Well the ALXN trial results are out, and I listened to some of the CC.
These are early results and they are fairly complex. So far they have only analyzed the MB-CK and death numbers, not the other endpoints.
First the bad news. They missed some endpoints and only the bolus plus infusion arm showed any efficacy at all. So if this was a Phase III they would be in some trouble. However this was a Phase II, and the good news is that they showed some fairly clear efficacy where it counts.

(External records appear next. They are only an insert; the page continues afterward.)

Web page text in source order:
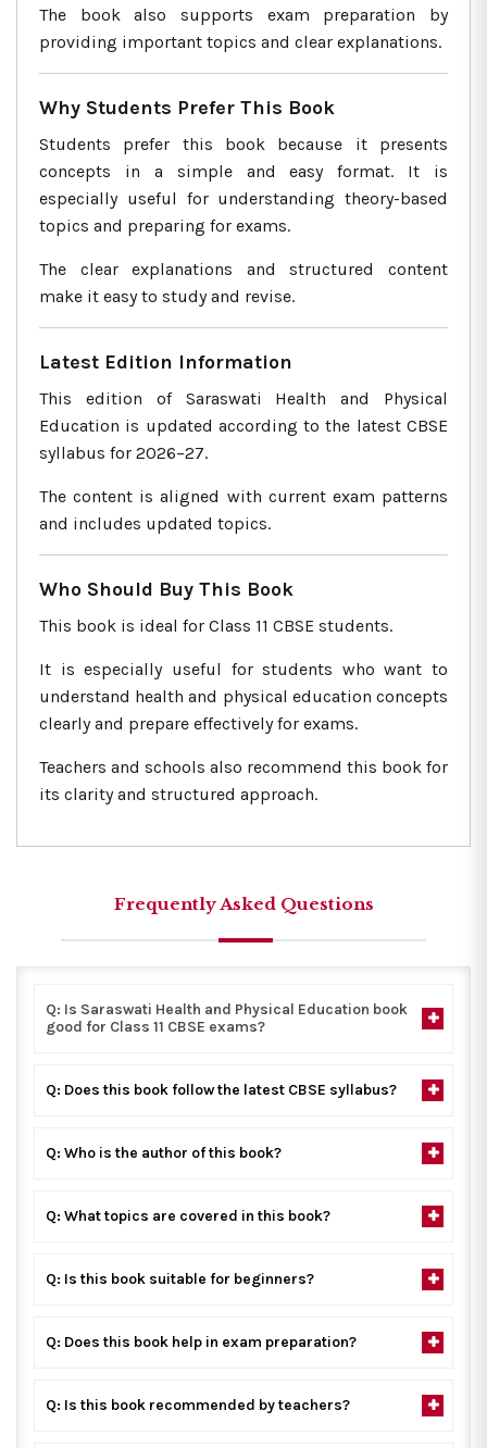
The book also supports exam preparation by
providing important topics and clear explanations.
Why Students Prefer This Book
Students prefer this book because it presents
concepts in a simple and easy format. It is
especially useful for understanding theory-based
topics and preparing for exams.
The clear explanations and structured content
make it easy to study and revise.
Latest Edition Information
This edition of Saraswati Health and Physical
Education is updated according to the latest CBSE
syllabus for 2026–27.
The content is aligned with current exam patterns
and includes updated topics.
Who Should Buy This Book
This book is ideal for Class 11 CBSE students.
It is especially useful for students who want to
understand health and physical education concepts
clearly and prepare effectively for exams.
Teachers and schools also recommend this book for
its clarity and structured approach.
Frequently Asked Questions
Q: Is Saraswati Health and Physical Education book
good for Class 11 CBSE exams?
Q: Does this book follow the latest CBSE syllabus?
Q: Who is the author of this book?
Q: What topics are covered in this book?
Q: Is this book suitable for beginners?
Q: Does this book help in exam preparation?
Q: Is this book recommended by teachers?
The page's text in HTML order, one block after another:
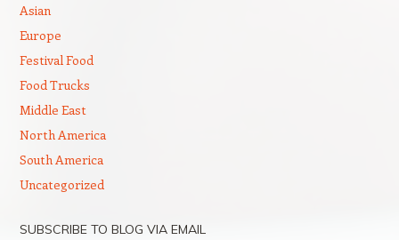
Asian
Europe
Festival Food
Food Trucks
Middle East
North America
South America
Uncategorized
SUBSCRIBE TO BLOG VIA EMAIL
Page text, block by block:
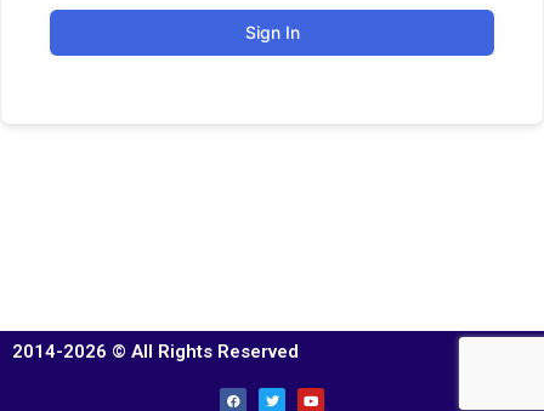
Sign In
2014-2026 © All Rights Reserved
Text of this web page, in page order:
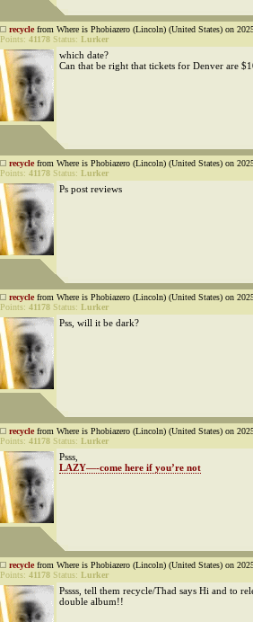
recyclefrom Where is Phobiazero (Lincoln) (United States) on
Points: 41178 Status: Lurker
which date?
Can that be right that tickets for Denver are
recyclefrom Where is Phobiazero (Lincoln) (United States) on
Points: 41178 Status: Lurker
Ps post reviews
recyclefrom Where is Phobiazero (Lincoln) (United States) on
Points: 41178 Status: Lurker
Pss, will it be dark?
recyclefrom Where is Phobiazero (Lincoln) (United States) on
Points: 41178 Status: Lurker
Psss,
LAZY—-come here if you’re not
recyclefrom Where is Phobiazero (Lincoln) (United States) on
Points: 41178 Status: Lurker
Pssss, tell them recycle/Thad says Hi and to
double album!!
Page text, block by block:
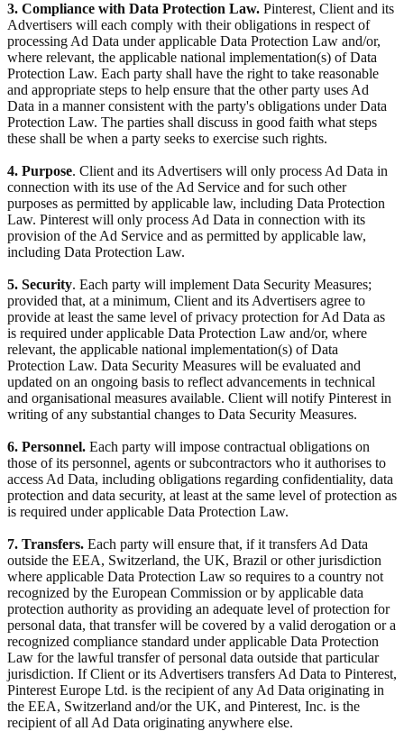
3. Compliance with Data Protection Law. Pinterest, Client and its
Advertisers will each comply with their obligations in respect of
processing Ad Data under applicable Data Protection Law and/or,
where relevant, the applicable national implementation(s) of Data
Protection Law. Each party shall have the right to take reasonable
and appropriate steps to help ensure that the other party uses Ad
Data in a manner consistent with the party's obligations under Data
Protection Law. The parties shall discuss in good faith what steps
these shall be when a party seeks to exercise such rights.
4. Purpose. Client and its Advertisers will only process Ad Data in
connection with its use of the Ad Service and for such other
purposes as permitted by applicable law, including Data Protection
Law. Pinterest will only process Ad Data in connection with its
provision of the Ad Service and as permitted by applicable law,
including Data Protection Law.
5. Security. Each party will implement Data Security Measures;
provided that, at a minimum, Client and its Advertisers agree to
provide at least the same level of privacy protection for Ad Data as
is required under applicable Data Protection Law and/or, where
relevant, the applicable national implementation(s) of Data
Protection Law. Data Security Measures will be evaluated and
updated on an ongoing basis to reflect advancements in technical
and organisational measures available. Client will notify Pinterest in
writing of any substantial changes to Data Security Measures.
6. Personnel. Each party will impose contractual obligations on
those of its personnel, agents or subcontractors who it authorises to
access Ad Data, including obligations regarding confidentiality, data
protection and data security, at least at the same level of protection as
is required under applicable Data Protection Law.
7. Transfers. Each party will ensure that, if it transfers Ad Data
outside the EEA, Switzerland, the UK, Brazil or other jurisdiction
where applicable Data Protection Law so requires to a country not
recognized by the European Commission or by applicable data
protection authority as providing an adequate level of protection for
personal data, that transfer will be covered by a valid derogation or a
recognized compliance standard under applicable Data Protection
Law for the lawful transfer of personal data outside that particular
jurisdiction. If Client or its Advertisers transfers Ad Data to Pinterest,
Pinterest Europe Ltd. is the recipient of any Ad Data originating in
the EEA, Switzerland and/or the UK, and Pinterest, Inc. is the
recipient of all Ad Data originating anywhere else.
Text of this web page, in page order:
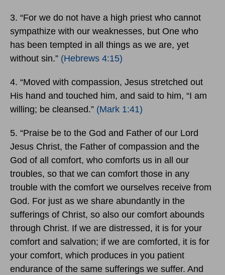
3. “For we do not have a high priest who cannot
sympathize with our weaknesses, but One who
has been tempted in all things as we are, yet
without sin.” (Hebrews 4:15)
4. “Moved with compassion, Jesus stretched out
His hand and touched him, and said to him, “I am
willing; be cleansed.” (Mark 1:41)
5. “Praise be to the God and Father of our Lord
Jesus Christ, the Father of compassion and the
God of all comfort, who comforts us in all our
troubles, so that we can comfort those in any
trouble with the comfort we ourselves receive from
God. For just as we share abundantly in the
sufferings of Christ, so also our comfort abounds
through Christ. If we are distressed, it is for your
comfort and salvation; if we are comforted, it is for
your comfort, which produces in you patient
endurance of the same sufferings we suffer. And
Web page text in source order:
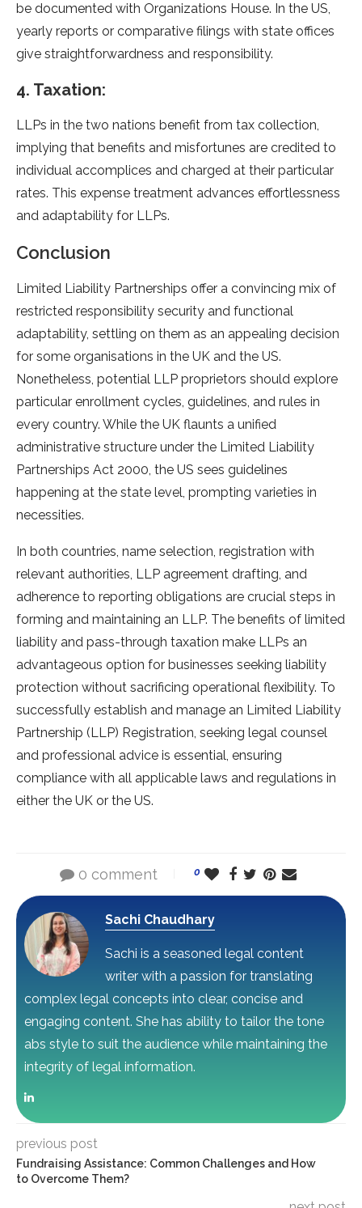
be documented with Organizations House. In the US,
yearly reports or comparative filings with state offices
give straightforwardness and responsibility.
4. Taxation:
LLPs in the two nations benefit from tax collection,
implying that benefits and misfortunes are credited to
individual accomplices and charged at their particular
rates. This expense treatment advances effortlessness
and adaptability for LLPs.
Conclusion
Limited Liability Partnerships offer a convincing mix of
restricted responsibility security and functional
adaptability, settling on them as an appealing decision
for some organisations in the UK and the US.
Nonetheless, potential LLP proprietors should explore
particular enrollment cycles, guidelines, and rules in
every country. While the UK flaunts a unified
administrative structure under the Limited Liability
Partnerships Act 2000, the US sees guidelines
happening at the state level, prompting varieties in
necessities.
In both countries, name selection, registration with
relevant authorities, LLP agreement drafting, and
adherence to reporting obligations are crucial steps in
forming and maintaining an LLP. The benefits of limited
liability and pass-through taxation make LLPs an
advantageous option for businesses seeking liability
protection without sacrificing operational flexibility. To
successfully establish and manage an Limited Liability
Partnership (LLP) Registration, seeking legal counsel
and professional advice is essential, ensuring
compliance with all applicable laws and regulations in
either the UK or the US.
0 comment 0
Sachi Chaudhary
Sachi is a seasoned legal content
writer with a passion for translating
complex legal concepts into clear, concise and
engaging content. She has ability to tailor the tone
abs style to suit the audience while maintaining the
integrity of legal information.
previous post
Fundraising Assistance: Common Challenges and How
to Overcome Them?
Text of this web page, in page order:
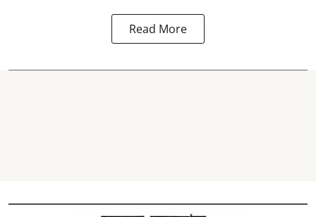
Read More
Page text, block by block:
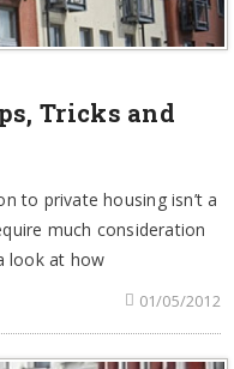
Tricks and
to private housing isn’t a
much consideration
look at how
01/05/2012
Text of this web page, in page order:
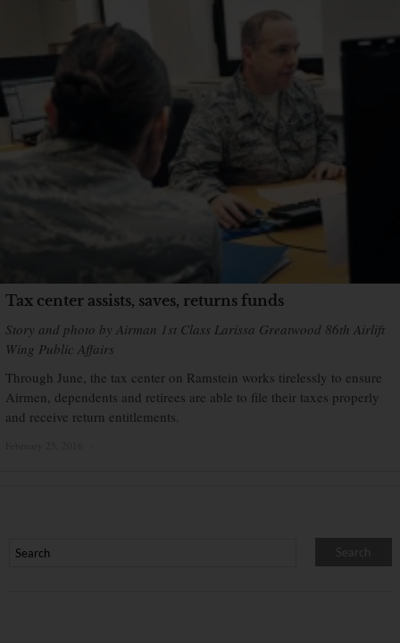
Tax center assists, saves, returns funds
Story and photo by Airman 1st Class Larissa Greatwood 86th Airlift
Wing Public Affairs
Through June, the tax center on Ramstein works tirelessly to ensure
Airmen, dependents and retirees are able to file their taxes properly
and receive return entitlements.
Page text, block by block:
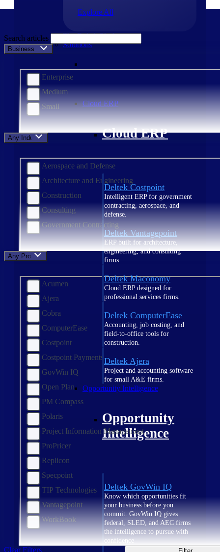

What's happened is that the surgery apparently released a bunch of CK-MB in everyone (surprise!). Not surprisingly, the drug didn't do anything to prevent this. They showed a plot of _peak_ CK-MB readings, drug vs. placebo. There's a sharp peak at low levels (from the surgery) where there is no differentiation at all between placebo and drug. As you go out further (higher peak readings), however, the drug and placebo clearly diverge. At say 100 ng/ml (20x normal) you get a significant divergence between drug and placebo. (The divergence is also there significantly at somewhat lower levels). This is a level that is apparently historically associated with a 4-5x increase in mortality.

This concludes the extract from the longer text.